-- Opening Marker --
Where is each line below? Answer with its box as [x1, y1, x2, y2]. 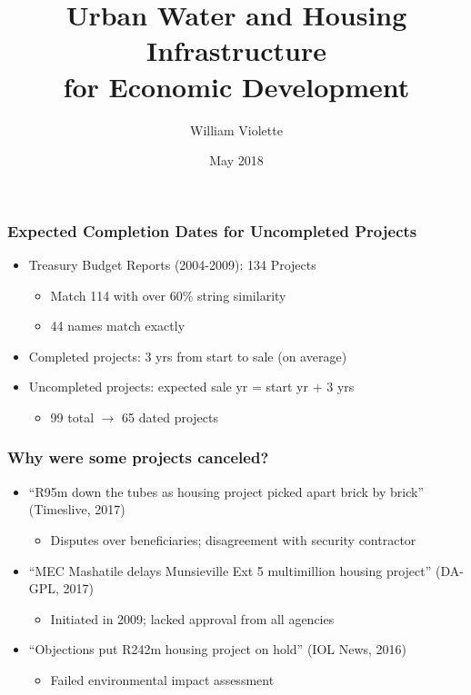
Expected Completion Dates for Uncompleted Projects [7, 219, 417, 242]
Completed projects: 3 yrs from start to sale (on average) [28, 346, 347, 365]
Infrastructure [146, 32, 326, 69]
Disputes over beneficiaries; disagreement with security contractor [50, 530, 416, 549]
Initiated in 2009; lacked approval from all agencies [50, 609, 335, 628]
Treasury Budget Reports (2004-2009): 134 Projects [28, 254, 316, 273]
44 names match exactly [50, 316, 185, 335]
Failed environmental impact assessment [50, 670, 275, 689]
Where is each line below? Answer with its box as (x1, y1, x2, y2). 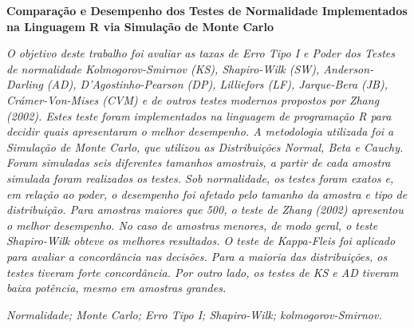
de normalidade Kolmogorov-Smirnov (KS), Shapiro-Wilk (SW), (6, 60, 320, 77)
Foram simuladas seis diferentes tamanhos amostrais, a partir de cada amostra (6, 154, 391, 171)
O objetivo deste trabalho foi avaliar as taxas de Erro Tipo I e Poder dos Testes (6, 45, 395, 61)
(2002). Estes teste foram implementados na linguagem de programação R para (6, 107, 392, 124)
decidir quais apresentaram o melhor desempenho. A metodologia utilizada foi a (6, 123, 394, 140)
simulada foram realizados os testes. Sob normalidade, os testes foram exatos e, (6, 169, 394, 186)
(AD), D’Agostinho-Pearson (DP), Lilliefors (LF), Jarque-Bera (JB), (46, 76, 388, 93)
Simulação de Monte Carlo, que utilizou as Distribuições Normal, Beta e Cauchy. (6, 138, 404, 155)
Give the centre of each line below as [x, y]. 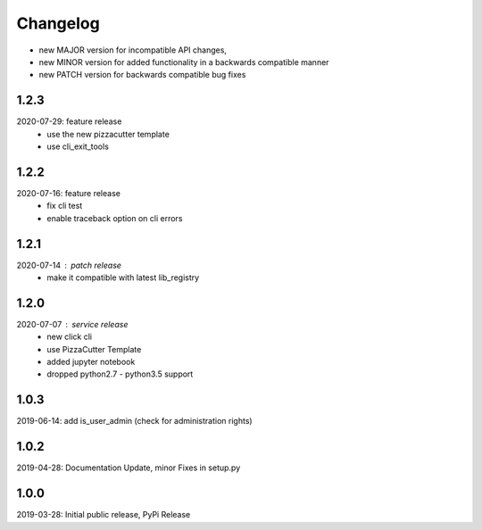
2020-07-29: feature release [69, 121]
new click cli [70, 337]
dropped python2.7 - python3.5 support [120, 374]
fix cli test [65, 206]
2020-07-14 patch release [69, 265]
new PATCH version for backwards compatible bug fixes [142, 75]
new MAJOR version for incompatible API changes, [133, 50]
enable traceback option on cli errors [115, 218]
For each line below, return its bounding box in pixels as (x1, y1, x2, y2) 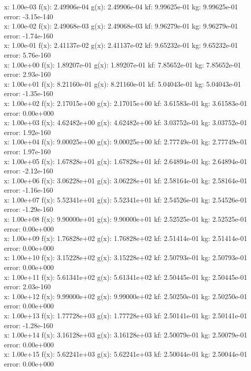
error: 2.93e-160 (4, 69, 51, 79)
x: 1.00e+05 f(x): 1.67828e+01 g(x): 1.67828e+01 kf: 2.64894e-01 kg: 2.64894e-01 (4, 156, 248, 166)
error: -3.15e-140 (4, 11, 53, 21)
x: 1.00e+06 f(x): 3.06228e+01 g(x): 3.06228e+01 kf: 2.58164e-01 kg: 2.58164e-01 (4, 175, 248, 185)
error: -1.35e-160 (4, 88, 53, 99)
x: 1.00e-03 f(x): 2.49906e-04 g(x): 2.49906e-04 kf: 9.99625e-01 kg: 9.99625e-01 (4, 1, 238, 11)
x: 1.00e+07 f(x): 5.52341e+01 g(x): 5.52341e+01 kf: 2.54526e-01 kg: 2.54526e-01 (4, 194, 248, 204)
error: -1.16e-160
-- Closing Marker --
Without any pictures, reproduce exactly the lines from the line that contains "Simulação de Monte" to the end of the entries above, both ends included.

Simulação de Monte Carlo, que utilizou as Distribuições Normal, Beta e Cauchy. (6, 138, 404, 155)
Give the centre of each line below as [x, y]. 
2020-07-29: feature release [69, 121]
new click cli [70, 337]
dropped python2.7 - python3.5 support [120, 374]
fix cli test [65, 206]
2020-07-14 patch release [69, 265]
new PATCH version for backwards compatible bug fixes [142, 75]
new MAJOR version for incompatible API changes, [133, 50]
enable traceback option on cli errors [115, 218]
For each line below, return its bounding box in pixels as (x1, y1, x2, y2) 
error: 2.93e-160 (4, 69, 51, 79)
x: 1.00e+05 f(x): 1.67828e+01 g(x): 1.67828e+01 kf: 2.64894e-01 kg: 2.64894e-01 (4, 156, 248, 166)
error: -3.15e-140 (4, 11, 53, 21)
x: 1.00e+06 f(x): 3.06228e+01 g(x): 3.06228e+01 kf: 2.58164e-01 kg: 2.58164e-01 (4, 175, 248, 185)
error: -1.35e-160 (4, 88, 53, 99)
x: 1.00e-03 f(x): 2.49906e-04 g(x): 2.49906e-04 kf: 9.99625e-01 kg: 9.99625e-01 (4, 1, 238, 11)
x: 1.00e+07 f(x): 5.52341e+01 g(x): 5.52341e+01 kf: 2.54526e-01 kg: 2.54526e-01 (4, 194, 248, 204)
error: -1.16e-160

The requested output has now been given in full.